Leaving out every picture, please repeat exactly the line that contains "Page text, block" and each line after it through the final line below.

******

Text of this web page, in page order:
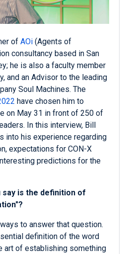
of AOi (Agents of
consultancy based in San
he is also a faculty member
and an Advisor to the leading
Soul Machines. The
have chosen him to
on May 31 in front of 250 of
In this interview, Bill
into his experience regarding
expectations for CON-X
predictions for the
say is the definition of
to answer that question.
definition of the word
art of establishing something
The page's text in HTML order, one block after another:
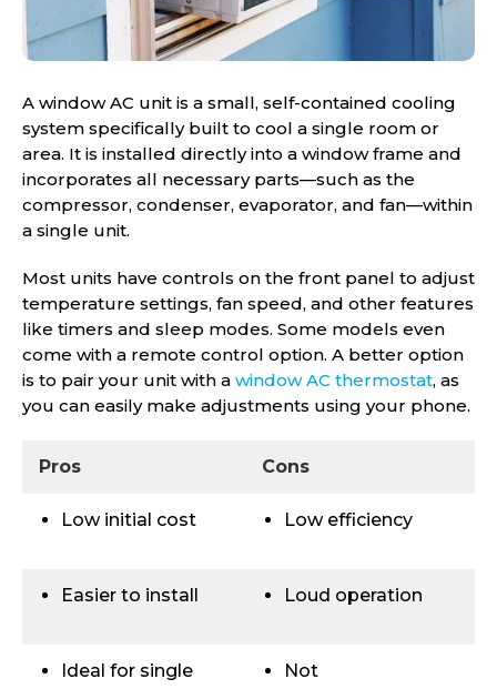
A window AC unit is a small, self-contained cooling
system specifically built to cool a single room or
area. It is installed directly into a window frame and
incorporates all necessary parts—such as the
compressor, condenser, evaporator, and fan—within
a single unit.
Most units have controls on the front panel to adjust
temperature settings, fan speed, and other features
like timers and sleep modes. Some models even
come with a remote control option. A better option
is to pair your unit with a window AC thermostat, as
you can easily make adjustments using your phone.
Pros Cons
Low initial cost Low efficiency
Easier to install Loud operation
Ideal for single
Not
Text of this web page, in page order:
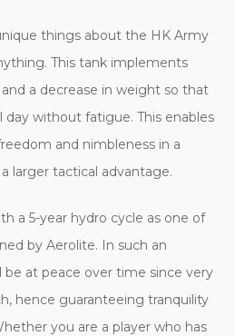
things about the HK Army
This tank implements
a decrease in weight so that
day without fatigue. This enables
and nimbleness in a
larger tactical advantage.
a 5-year hydro cycle as one of
by Aerolite. In such an
be at peace over time since very
hence guaranteeing tranquility
you are a player who has
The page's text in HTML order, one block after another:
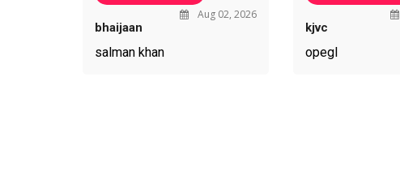
Aug 02, 2026
bhaijaan
salman khan
kjvc
opegl
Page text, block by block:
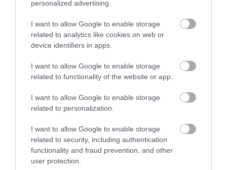
personalized advertising.
I want to allow Google to enable storage
related to analytics like cookies on web or
device identifiers in apps.
I want to allow Google to enable storage
related to functionality of the website or app.
I want to allow Google to enable storage
related to personalization.
I want to allow Google to enable storage
related to security, including authentication
functionality and fraud prevention, and other
user protection.
UNESCO Biosphere Partner
Opening Times
Welcome Centre at Christ Church open daily
10am-4pm with costumed volunteers in
attendance.
The Laxey Tales at the Laxey Woollen Mills
open Mon-Sat 10am-4pm with costumed
volunteers.

******

RESULT OF THIS TASK
Page text, block by block:
personalized advertising.
I want to allow Google to enable storage
related to analytics like cookies on web or
device identifiers in apps.
I want to allow Google to enable storage
related to functionality of the website or app.
I want to allow Google to enable storage
related to personalization.
I want to allow Google to enable storage
related to security, including authentication
functionality and fraud prevention, and other
user protection.
UNESCO Biosphere Partner
Opening Times
Welcome Centre at Christ Church open daily
10am-4pm with costumed volunteers in
attendance.
The Laxey Tales at the Laxey Woollen Mills
open Mon-Sat 10am-4pm with costumed
volunteers.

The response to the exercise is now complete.